Volcano plot in the training set illustrating the statistical significance of the fold change of the mean values of detected features in progressors to end-stage kidney disease versus nonprogressors derived from the compound-by-compound t-test. 1 = DAG 36:0; 2 = CE 20:5; 3 = CE 22:5; 4 = DAG 34:5; 5 = CE 20:3; 6 = CE 18:2; 7 = DAG 34:0; 8 = DAG 32:0; 9 = MAG 16:0; 10 = PA 44:4; lipids with a nominal P value ≤ 0.0027 are shown in color. CE, cholesterol esters; DAG, diacylglycerol; MAG, monoacylglycerol; PA, phosphatidic acid.
Top Lipid Candidates Nominated by Different Classification Methods
In the next step, we compared the products of different classification methods. Supplementary Table S4 suggests a high concordance between the top 10 lipids ranked by the 3 classification methods particularly for the DAGs. We then used logistic regression models on the top 10 lipids of each classification method to further narrow down to the independent predictors of progression after adjusting for eGFR, UPCR, age, sex, race, diabetes, hypertension, and congestive heart failure. As a result, the independent lipids projected by the FDR list were DAG 36:0, DAG 32:0, and monoacylglycerol (MAG) 16:0 (most conservative model). The independent lipids projected from the PLS-DA were DAG 36:0, DAG 32:0, MAG 26:2, MAG 20:0, MAG 16:0, and phosphatidylcholine (PC) 34:3 (most inclusive model), and those projected by RF were DAG 36:0, DAG 32:0, MAG 16:0, and PC 34:3 (a model in between), suggesting a high concordance in the final products of different classification methods.

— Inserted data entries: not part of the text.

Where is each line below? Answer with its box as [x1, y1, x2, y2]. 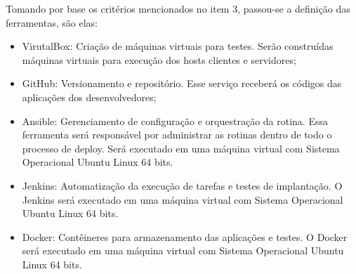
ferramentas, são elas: [6, 15, 98, 30]
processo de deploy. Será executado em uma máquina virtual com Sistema [22, 141, 340, 155]
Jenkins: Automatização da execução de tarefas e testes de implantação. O [22, 178, 343, 193]
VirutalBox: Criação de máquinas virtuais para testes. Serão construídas [22, 39, 334, 53]
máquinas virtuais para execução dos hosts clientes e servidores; [22, 52, 296, 67]
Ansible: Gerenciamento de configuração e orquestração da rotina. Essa [22, 113, 328, 128]
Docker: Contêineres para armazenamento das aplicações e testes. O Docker [22, 229, 348, 244]
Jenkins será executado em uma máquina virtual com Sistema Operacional [22, 192, 343, 207]
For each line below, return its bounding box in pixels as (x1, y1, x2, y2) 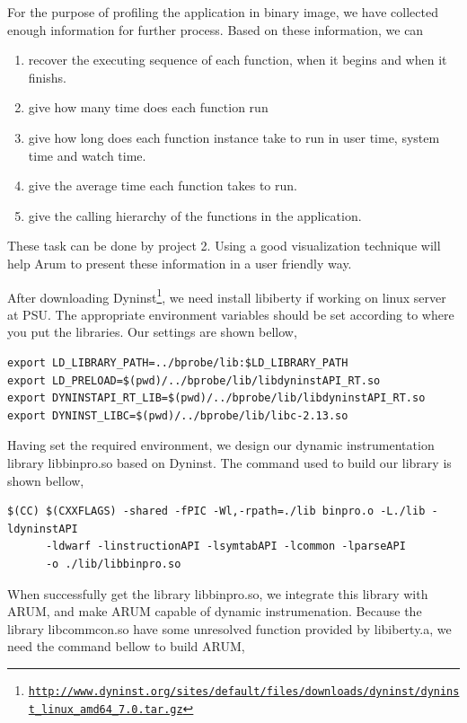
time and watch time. (28, 145, 146, 164)
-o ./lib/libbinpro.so (45, 557, 181, 570)
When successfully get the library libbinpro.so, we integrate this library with (7, 584, 428, 603)
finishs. (28, 67, 66, 86)
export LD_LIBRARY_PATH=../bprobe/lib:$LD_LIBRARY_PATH (7, 356, 348, 369)
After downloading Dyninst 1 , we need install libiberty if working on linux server (7, 285, 446, 306)
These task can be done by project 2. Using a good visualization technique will (7, 236, 441, 255)
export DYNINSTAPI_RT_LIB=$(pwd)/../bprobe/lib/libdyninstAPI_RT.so (7, 392, 426, 405)
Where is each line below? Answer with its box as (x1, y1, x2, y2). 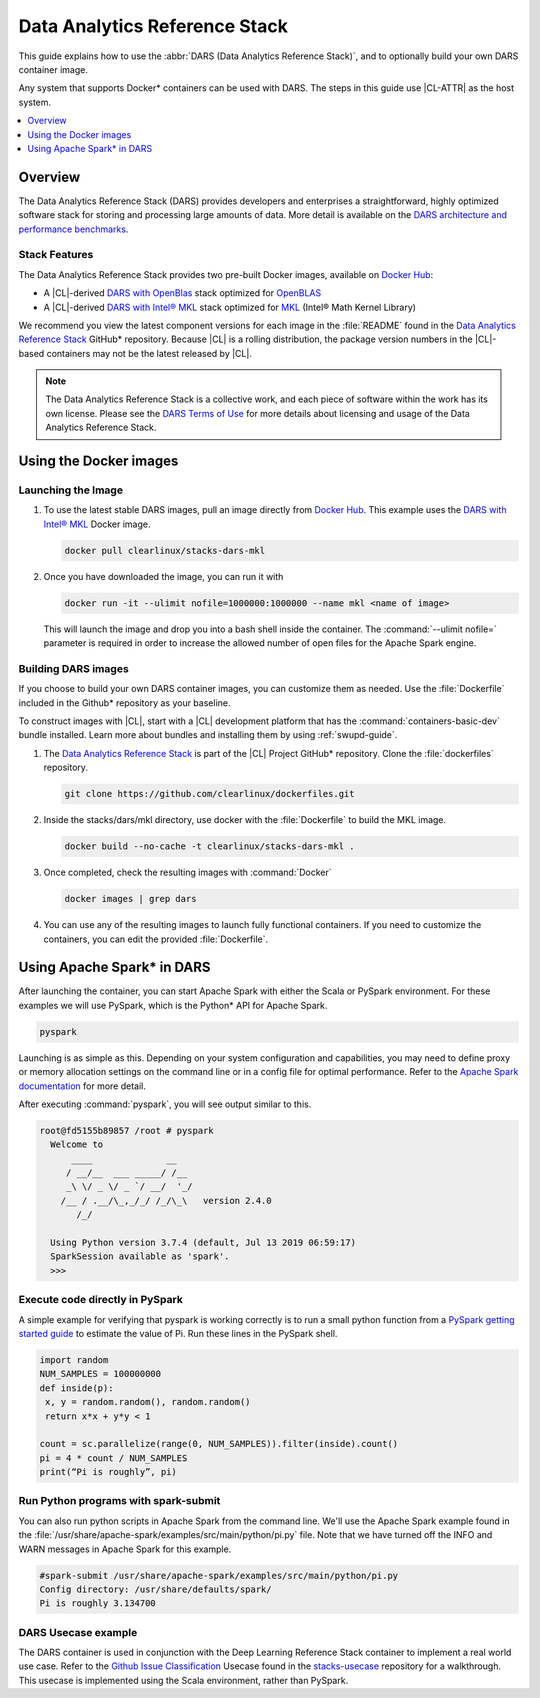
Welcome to (50, 1139, 104, 1150)
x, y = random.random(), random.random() (45, 1396, 251, 1408)
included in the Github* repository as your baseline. (18, 696, 231, 709)
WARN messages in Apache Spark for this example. (18, 1543, 232, 1555)
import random (39, 1354, 109, 1365)
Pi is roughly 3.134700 (39, 1598, 157, 1609)
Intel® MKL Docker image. (43, 518, 151, 530)
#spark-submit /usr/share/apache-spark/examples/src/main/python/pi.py (39, 1570, 399, 1581)
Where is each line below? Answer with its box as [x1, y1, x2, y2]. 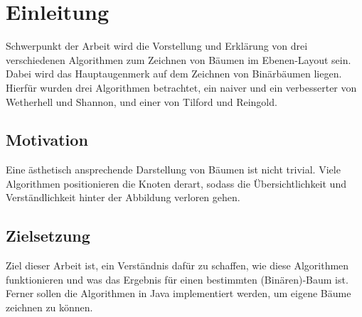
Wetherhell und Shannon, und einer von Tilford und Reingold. [6, 94, 277, 109]
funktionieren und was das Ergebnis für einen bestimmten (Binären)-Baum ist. [6, 272, 348, 286]
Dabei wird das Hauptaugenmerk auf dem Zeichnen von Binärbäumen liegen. [6, 66, 342, 81]
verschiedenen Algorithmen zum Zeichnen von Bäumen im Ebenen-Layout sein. [6, 52, 351, 67]
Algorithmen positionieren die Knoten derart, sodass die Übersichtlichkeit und [6, 176, 346, 190]
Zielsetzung [6, 225, 90, 247]
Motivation [6, 129, 88, 151]
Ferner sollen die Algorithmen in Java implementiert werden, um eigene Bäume [6, 286, 351, 301]
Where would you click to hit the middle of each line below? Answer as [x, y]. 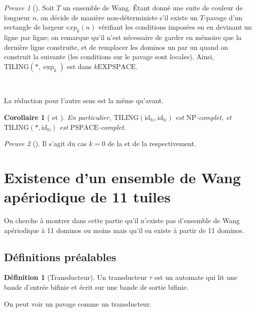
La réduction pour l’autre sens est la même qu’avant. [84, 100]
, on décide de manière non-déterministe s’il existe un [117, 17]
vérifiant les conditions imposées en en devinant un [175, 27]
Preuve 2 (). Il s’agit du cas [45, 143]
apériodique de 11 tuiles [87, 197]
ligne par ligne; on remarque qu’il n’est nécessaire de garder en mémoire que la [123, 37]
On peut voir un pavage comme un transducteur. [78, 303]
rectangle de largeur [34, 27]
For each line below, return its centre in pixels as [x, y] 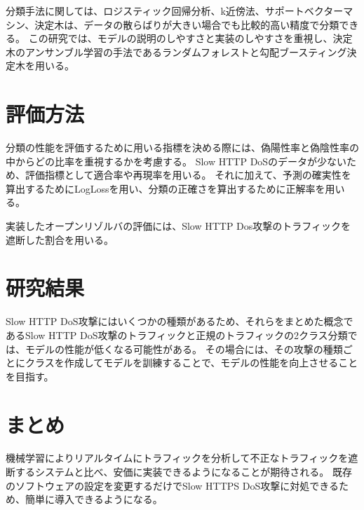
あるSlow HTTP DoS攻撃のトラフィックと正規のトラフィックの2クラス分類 [177, 335]
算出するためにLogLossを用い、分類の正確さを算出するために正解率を [166, 188]
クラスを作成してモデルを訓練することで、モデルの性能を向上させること [191, 363]
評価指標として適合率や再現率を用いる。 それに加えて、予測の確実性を [188, 175]
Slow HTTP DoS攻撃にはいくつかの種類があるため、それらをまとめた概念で [180, 321]
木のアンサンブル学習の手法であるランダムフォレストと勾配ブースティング [176, 51]
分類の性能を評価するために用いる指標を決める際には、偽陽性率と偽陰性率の [182, 147]
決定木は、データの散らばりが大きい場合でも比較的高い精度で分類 [187, 24]
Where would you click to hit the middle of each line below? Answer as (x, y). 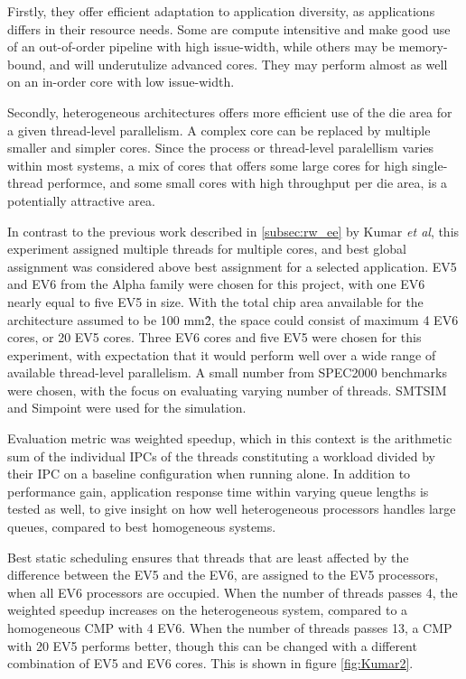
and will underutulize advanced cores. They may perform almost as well (249, 64)
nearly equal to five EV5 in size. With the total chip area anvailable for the (215, 301)
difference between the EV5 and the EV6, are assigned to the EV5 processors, (223, 575)
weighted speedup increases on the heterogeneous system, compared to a (208, 610)
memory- (423, 47)
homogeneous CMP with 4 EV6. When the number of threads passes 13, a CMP (230, 628)
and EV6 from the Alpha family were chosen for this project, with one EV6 (216, 284)
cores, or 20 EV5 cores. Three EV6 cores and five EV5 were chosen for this (214, 337)
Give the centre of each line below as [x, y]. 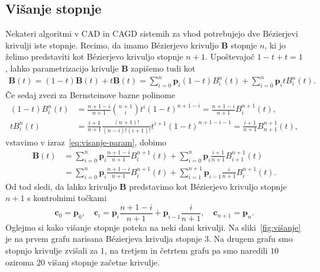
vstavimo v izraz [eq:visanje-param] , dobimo [86, 142]
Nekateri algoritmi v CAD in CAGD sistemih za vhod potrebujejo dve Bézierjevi [152, 33]
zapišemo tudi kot [163, 68]
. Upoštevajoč [230, 56]
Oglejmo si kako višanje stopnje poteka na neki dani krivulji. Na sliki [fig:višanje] [153, 227]
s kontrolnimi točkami [67, 198]
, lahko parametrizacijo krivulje [62, 68]
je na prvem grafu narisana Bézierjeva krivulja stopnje [104, 239]
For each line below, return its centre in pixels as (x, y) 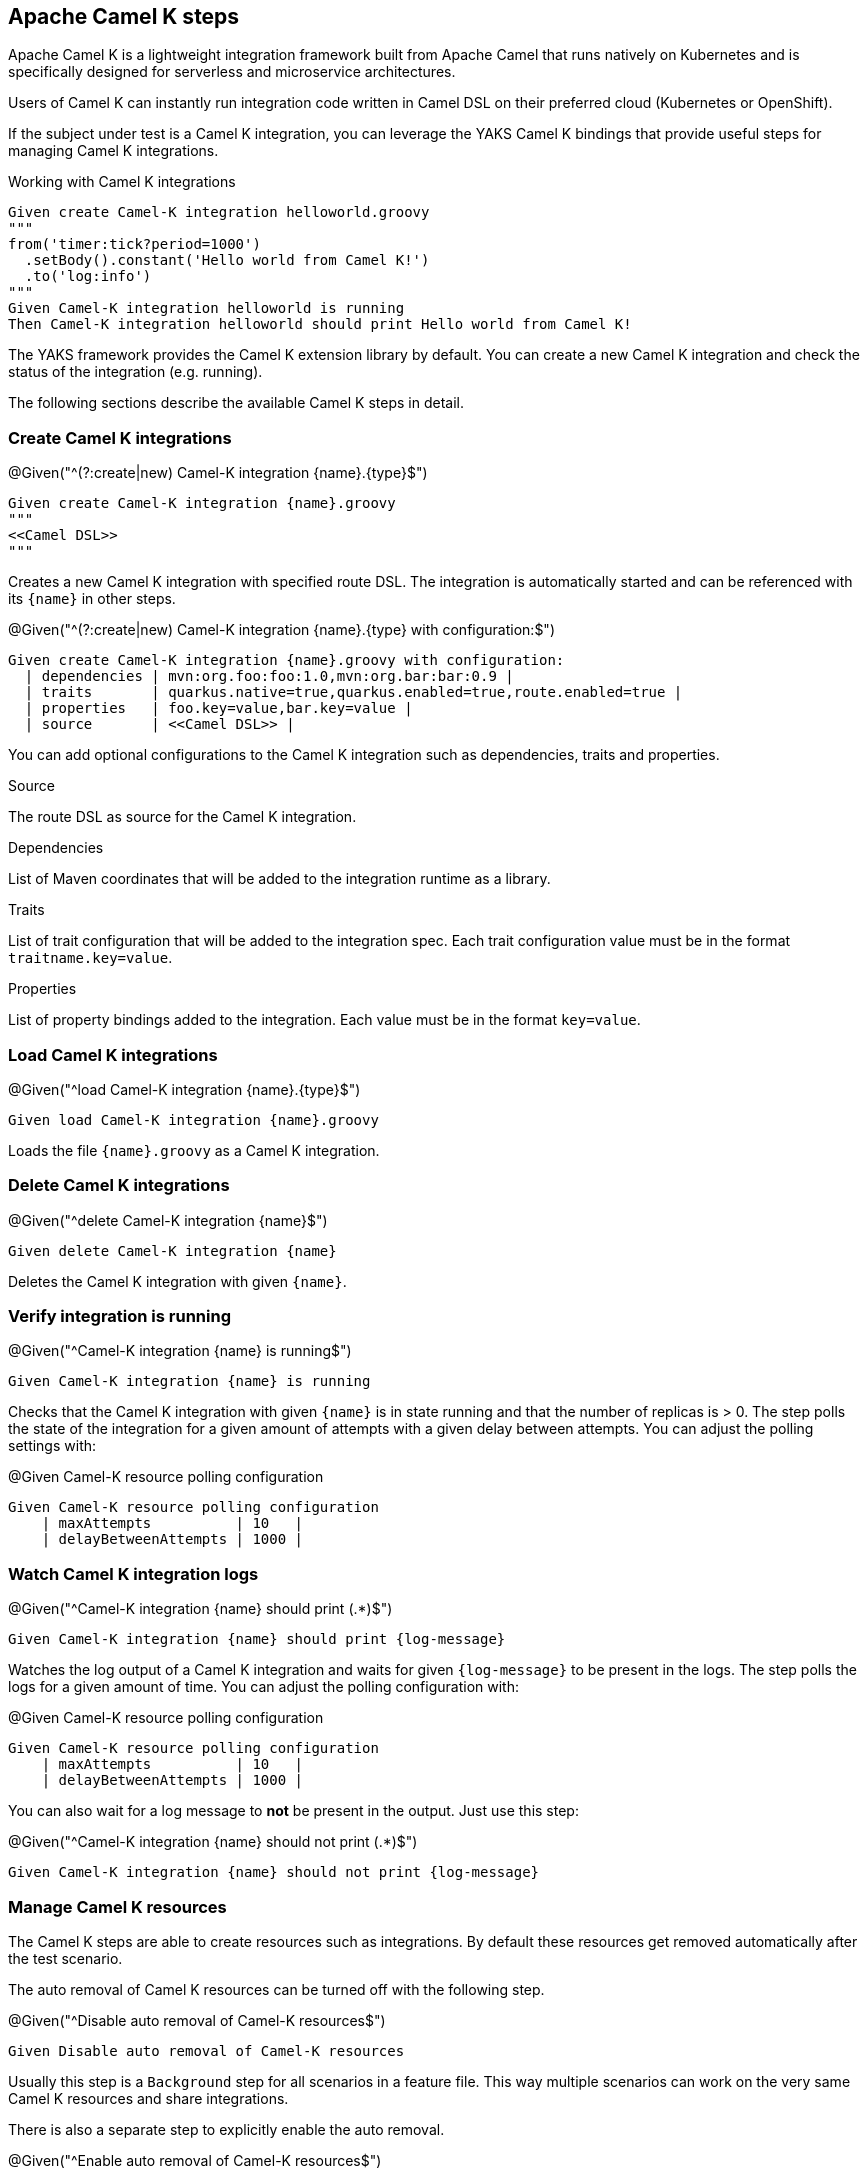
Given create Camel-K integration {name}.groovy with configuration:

Figure 3 shows that the significance or direction of the risk associated with each 1 SD change in abundance was unchanged in unadjusted to fully adjusted models by age, sex, race, diabetes, hypertension, and congestive heart failure. According to the FDR-driven models and after full adjustment, each 1 SD increase in abundance of DAG 36:0 and DAG 32:0 was associated with the reduced risk of progression by 71% (95% CI: 43% to 85%, P < 0.001) and 66% (95% CI: 33% to 83%, P = 0.002), respectively. On the other hand, each 1 SD increase in abundance of MAG 16:0 was associated with increased risk of progression by 5.45-fold (95% CI: 2.51 to 11.86, P < 0.001), a result similar to the unadjusted model. Similar results were obtained from the RF- and PLS-DA-driven methods (Figure 3).
Figure 3.
Odds ratio and 95% confidence interval of progression to end-stage kidney disease according to the FDR proposed (top panel), RF proposed (middle panel), and PLS-DA proposed lipids (bottom panel) by change of each 1 SD in abundance of candidate lipids using (a) the logistic regression model in unadjusted model, (b) adjusted models by eGFR and other factors (age, sex, race, diabetes, hypertension, and congestive heart failure), (c) adjusted by the urine protein-to-creatinine ratio and other factors, and (d) adjusted by eGFR, urine protein-to-creatinine ratio, and other factors in the training set. DAG, diacylglycerol; eGFR, estimated glomerular filtration rate; FDR, false discovery rate; MAG, monoacylglycerol; PC, phosphatidylcholine; PLS-DA, partial least square-discriminant analysis; RF, Random Forest.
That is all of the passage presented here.